▶ **WORKING DATA**

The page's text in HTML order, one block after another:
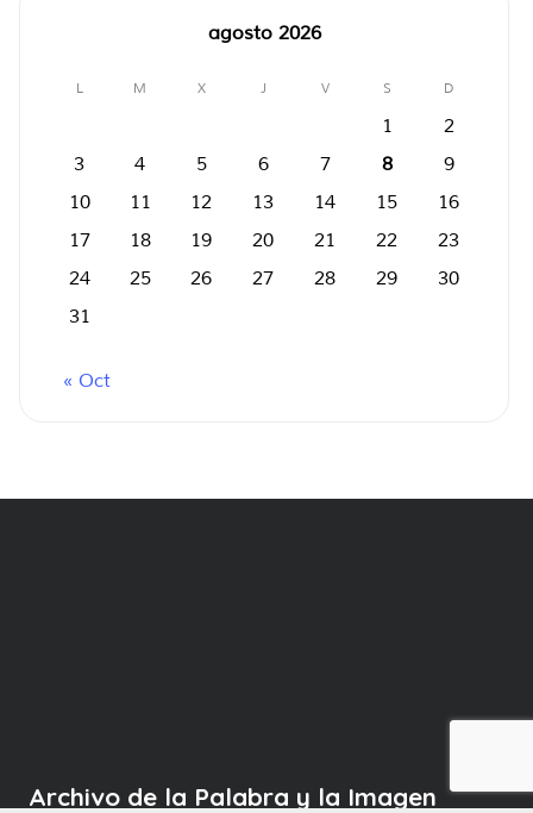
agosto 2026
L M X J V S D
1
2
3
4 5 6 7 8
9
10
11 12 13 14 15
16
17
18 19 20 21 22
23
24
25 26 27 28 29
30
31
« Oct
Archivo de la Palabra y la Imagen

▶ **TASK DETAILS**
Each record should be written out exactly, and each image should be omitted.

▶ **FINISHED EXERCISE**
The page's text in HTML order, one block after another:
agosto 2026
L M X J V S D
1
2
3
4 5 6 7 8
9
10
11 12 13 14 15
16
17
18 19 20 21 22
23
24
25 26 27 28 29
30
31
« Oct
Archivo de la Palabra y la Imagen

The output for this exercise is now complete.